As Israelites they were familiar with the notion of election. They were used to being God’s chosen people (Deut. 7:6). And they would have understood that election was not based on merit but on divine sovereignty: ‘Not because ye were more in number than all the peoples, hath Jehovah been attached to you and chosen you, for ye are the fewest of all the peoples; but because Jehovah loved you …’ (7:7–8). Now, as Christians, they had been chosen in a far higher sense: before the foundation of the world and for the possession of every spiritual blessing (Eph. 1:3.4) and for a heavenly inheritance (see below). God had foreknown them (this is not a question of foreknowledge of actions but of persons) and in sovereign love had chosen them.

The sprinkling of the blood (1:2)

In the second verse, Peter describes the recipients of the letter as ‘elect according to the foreknowledge of God the Father, by sanctification of the Spirit, unto the obedience and sprinkling of the blood of Jesus Christ’. They had been chosen by God, the Father, and a divine work had taken place in them at the point of new birth, effected by the Holy Spirit (‘sanctification of the Spirit’), with the purpose that their lives might be marked by obedience. But why does it say: ‘and [the] sprinkling of the blood of Jesus Christ’?

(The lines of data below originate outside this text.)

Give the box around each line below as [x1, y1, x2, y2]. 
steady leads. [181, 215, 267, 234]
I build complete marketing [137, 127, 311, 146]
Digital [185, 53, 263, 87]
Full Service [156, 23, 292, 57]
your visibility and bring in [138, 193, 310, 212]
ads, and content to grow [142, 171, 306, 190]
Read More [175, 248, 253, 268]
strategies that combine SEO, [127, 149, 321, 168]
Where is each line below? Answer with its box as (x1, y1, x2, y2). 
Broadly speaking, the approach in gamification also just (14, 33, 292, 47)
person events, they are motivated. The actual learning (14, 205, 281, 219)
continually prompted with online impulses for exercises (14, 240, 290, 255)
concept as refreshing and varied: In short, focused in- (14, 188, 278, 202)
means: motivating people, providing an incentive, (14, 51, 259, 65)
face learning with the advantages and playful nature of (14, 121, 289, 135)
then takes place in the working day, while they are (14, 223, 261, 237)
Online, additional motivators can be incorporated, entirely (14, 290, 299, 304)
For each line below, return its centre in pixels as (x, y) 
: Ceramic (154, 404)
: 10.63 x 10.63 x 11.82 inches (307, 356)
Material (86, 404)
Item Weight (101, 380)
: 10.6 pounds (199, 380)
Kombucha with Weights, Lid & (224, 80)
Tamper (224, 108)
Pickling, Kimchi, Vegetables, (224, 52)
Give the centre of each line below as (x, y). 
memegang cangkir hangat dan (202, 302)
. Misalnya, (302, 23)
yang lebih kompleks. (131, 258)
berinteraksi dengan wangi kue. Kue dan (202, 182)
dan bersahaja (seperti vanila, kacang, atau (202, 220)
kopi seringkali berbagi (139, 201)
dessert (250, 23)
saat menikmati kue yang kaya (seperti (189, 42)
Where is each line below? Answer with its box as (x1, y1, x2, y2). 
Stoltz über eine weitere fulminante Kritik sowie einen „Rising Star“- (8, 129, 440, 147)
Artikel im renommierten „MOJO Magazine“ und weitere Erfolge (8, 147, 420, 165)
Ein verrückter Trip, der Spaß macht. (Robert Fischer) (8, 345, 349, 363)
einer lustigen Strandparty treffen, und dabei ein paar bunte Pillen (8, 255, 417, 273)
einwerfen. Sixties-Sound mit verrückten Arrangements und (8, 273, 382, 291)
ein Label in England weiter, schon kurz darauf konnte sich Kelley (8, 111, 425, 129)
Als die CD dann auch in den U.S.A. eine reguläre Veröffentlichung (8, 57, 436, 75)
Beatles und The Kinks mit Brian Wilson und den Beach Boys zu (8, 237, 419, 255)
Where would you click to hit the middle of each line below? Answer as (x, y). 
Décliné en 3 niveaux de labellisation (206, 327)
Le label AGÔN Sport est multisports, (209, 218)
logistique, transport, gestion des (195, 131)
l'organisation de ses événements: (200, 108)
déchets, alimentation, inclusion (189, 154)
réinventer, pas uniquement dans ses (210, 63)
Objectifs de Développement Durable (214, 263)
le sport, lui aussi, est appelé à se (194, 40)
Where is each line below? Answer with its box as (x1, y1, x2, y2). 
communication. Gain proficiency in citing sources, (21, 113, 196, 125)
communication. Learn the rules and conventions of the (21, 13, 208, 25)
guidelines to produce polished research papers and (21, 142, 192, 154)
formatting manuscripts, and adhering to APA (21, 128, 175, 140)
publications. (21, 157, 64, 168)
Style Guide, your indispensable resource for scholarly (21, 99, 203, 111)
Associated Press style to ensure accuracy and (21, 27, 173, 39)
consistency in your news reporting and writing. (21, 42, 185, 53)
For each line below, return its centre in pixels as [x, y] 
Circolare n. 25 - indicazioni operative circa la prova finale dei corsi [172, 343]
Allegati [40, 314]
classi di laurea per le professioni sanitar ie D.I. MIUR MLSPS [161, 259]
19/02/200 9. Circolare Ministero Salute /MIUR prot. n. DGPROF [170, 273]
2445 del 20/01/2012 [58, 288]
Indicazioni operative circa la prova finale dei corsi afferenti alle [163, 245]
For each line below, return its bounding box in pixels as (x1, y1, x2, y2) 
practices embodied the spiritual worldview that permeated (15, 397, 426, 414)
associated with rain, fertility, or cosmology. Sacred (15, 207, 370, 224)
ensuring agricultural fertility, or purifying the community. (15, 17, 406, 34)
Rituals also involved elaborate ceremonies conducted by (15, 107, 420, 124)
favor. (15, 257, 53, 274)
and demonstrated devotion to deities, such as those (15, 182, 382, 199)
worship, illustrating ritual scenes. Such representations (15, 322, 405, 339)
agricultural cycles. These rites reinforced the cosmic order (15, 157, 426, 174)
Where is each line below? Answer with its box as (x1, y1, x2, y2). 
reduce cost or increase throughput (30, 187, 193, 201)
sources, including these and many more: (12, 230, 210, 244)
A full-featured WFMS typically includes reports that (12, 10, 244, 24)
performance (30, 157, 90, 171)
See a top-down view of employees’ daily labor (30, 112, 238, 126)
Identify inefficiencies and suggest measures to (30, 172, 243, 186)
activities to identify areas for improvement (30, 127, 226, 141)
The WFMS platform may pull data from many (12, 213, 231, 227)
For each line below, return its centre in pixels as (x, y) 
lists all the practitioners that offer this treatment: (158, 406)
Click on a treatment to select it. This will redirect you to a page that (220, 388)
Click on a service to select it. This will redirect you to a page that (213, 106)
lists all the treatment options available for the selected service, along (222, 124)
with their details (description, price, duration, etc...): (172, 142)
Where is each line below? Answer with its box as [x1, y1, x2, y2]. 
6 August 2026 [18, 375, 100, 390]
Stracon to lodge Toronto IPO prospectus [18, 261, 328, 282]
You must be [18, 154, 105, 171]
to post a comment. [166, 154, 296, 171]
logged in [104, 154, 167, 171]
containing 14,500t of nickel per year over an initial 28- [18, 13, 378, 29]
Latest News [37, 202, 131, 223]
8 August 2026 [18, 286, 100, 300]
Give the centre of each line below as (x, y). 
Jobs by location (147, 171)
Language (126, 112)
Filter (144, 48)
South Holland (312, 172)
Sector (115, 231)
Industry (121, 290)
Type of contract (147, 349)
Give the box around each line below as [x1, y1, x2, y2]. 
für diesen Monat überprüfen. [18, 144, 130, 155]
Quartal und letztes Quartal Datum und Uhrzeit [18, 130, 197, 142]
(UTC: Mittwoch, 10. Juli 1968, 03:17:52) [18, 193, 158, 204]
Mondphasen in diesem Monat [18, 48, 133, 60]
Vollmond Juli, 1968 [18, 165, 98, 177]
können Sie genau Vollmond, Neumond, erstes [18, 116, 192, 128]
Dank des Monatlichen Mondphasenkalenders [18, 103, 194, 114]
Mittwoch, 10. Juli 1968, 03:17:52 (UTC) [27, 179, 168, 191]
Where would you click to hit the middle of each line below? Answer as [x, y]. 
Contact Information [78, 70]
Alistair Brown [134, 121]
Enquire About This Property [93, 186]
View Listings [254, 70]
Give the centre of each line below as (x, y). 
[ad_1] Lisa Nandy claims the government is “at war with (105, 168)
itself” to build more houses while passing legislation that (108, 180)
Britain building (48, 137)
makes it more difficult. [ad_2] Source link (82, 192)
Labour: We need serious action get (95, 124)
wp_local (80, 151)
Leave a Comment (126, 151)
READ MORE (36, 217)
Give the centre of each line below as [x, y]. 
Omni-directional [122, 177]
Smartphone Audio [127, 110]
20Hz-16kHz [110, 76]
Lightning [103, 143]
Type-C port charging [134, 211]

The readers of Jewish background would have caught the allusion to the first covenant when Moses sprinkled the blood on the altar, on the book of the covenant, the tabernacle and vessels, and on the people (Ex. 24:6–8, Heb. 9:19, 21). The message was clear: obey the law, or else you are guilty and the death penalty applies. This is legal obedience. The happy and wonderful addition here is ‘of Jesus Christ’. This changes everything. We have been sanctified (this is our position) with a view to: 1) practising, not legal obedience but the obedience of Christ, i.e. obedience from the heart; and 2) knowing the efficacy of the blood of Christ.

The inheritance (1:4)

In verses 3 and 4, we find a doxology: ‘Blessed be the God and Father of our Lord Jesus Christ, who, according to his great mercy, has begotten us again to a living hope through the resurrection of Jesus Christ from among the dead, to an incorruptible and undefiled and unfading inheritance, reserved in the heavens for you’. Every Israelite knew what it was to have an inheritance. Nationally, their inheritance was the land of Canaan (Num. 26:53). They received this inheritance (Josh. 11:23) but, alas, subsequently it was corrupted (only a shadow of what it was meant to be: see Josh. 1:4), defiled (by idolatry: Jer. 2:7; Ezek. 36:17, 18) and lost (first at the time of the captivity and soon after the writing of this letter in AD 70). Their Christian inheritance is just the opposite: ‘incorruptible and undefiled and unfading’.[3]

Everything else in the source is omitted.